You must live in a neat world. I suggest you go actually work at an IT department for an enterprise-level facility. It's quite clear you don't have any valid experience in that area, and I believe it would be an eye-opener. Of COURSE someone in the department (if not all) could figure out how to back up the Mac. It's really quite simple. That doesn't change the fact that the management has decided on a common platform, that doesn't include the Mac. So while it's easy for them to back up the mac, it's currently not their job.

Cwtnospam, you spout come up with a lot of idealistic viewpoints on how you thing thinks should work, and there's really nothing wrong with that. I wish I lived in your world. But, we're talking about reality here, and the reality of enterprise-level network administration.

We're also not talking about adding a dumb terminal to a network, we're talking about adding a non-IT controlled computer, and a frickin WAP. That one still blows me away.

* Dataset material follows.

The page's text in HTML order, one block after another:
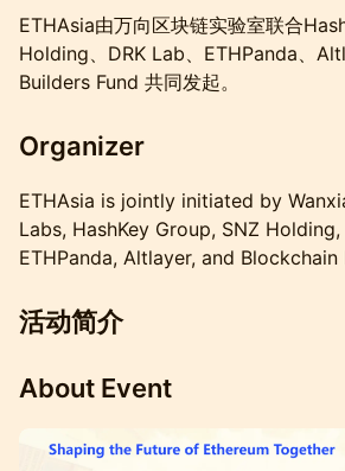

I told other network admin friends of mine about it this morning (most of whom mainly support Macs for workstations), and we all had the same look on our faces. Someone should have taken a picture.

What about Microsoft's IT department. Do you think they will agree with that.

:D :D

So for a company that does lots of word/excel type things (using MS Office or OO.o, either way), or any other task that a windows machine does as well as a Mac, the fact that they have their folks on Windows machine (at a much lower cost than if they were on Macs) is providing a dis-service to the company how, exactly? By saving them money and giving the users computers that do exactly what they need them to?

Again, I prefer Mac's as client machines, and will prefer them more when I can better run apps like Autocad on them. But my situation is not their situation. Neither is it your situation. If the company still runs with 10,000 windows machines and one lone Mac, I'm guessing it's not the lone Mac that's keeping the company together.